The positive impact of their hobby was heavily emphasized by the glovers with mental health issues who I spoke with. Sari Isaak, 22, said gloving helped her deal with a particularly rare and debilitating form of bipolar disorder. "When I focused on the art form instead of what was going on with me, it just made all of my pain stop altogether," she said. Others told me gloving had helped them through bouts of depression. "In college, I went through way too much with losing my brother, and gloving is what brings you back to life," Lane said. "Numerous friends who've also dealt with depression have found solace in gloving," Brown added. "They wouldn't be alive if it wasn't for this art form—just like me."

There might be some science to back up claims of gloving's psychological benefits. Dr. Dennis Marikis, a Mt. Vernon, Ohio based psychologist, has been working with neurofeedback for 20 years, and believes that gloving could have an effect similar to flickering light treatment, in which patients watch a light flicker at the speed of desired brain waves in an attempt to sync up their brain waves. "I certainly could see the benefit [of gloving]," he told me. "[Gloving] is not calibrated [to the frequency of certain brain waves] so it's a little different [from my work], but not terribly."
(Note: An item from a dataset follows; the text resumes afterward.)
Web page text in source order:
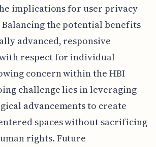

Whether gloving is as beneficial as those who love it want to believe, or just a fun way to pass the time at dance events, don't expect event producers to lift the bans anytime soon. Despite onoing efforts like Emazing Lights' Change.org petition (currently signed by 4,450 supporters), the industry has not budged since 2011, and the bans continue to spread—Coachella announced their ban in TK. But that doesn't mean the glovers are giving up. Gloving-specific events have popped up, from Emazing Lights' International Gloving Competition and BOSS Gloving Competition to nights put on by smaller organizations like Art of Gloving. Glovers are determined to show the world that their art is here to stay.

Gregg Lillie and others I talked to were confident that, like many once-controversial artforms from skateboarding to graffiti, gloving will eventually overcome the criticisms of its detractors. "Right now gloving is just the new kid on the block," Lillie said. "How are you going to tell young people it's wrong to dance and express themselves?"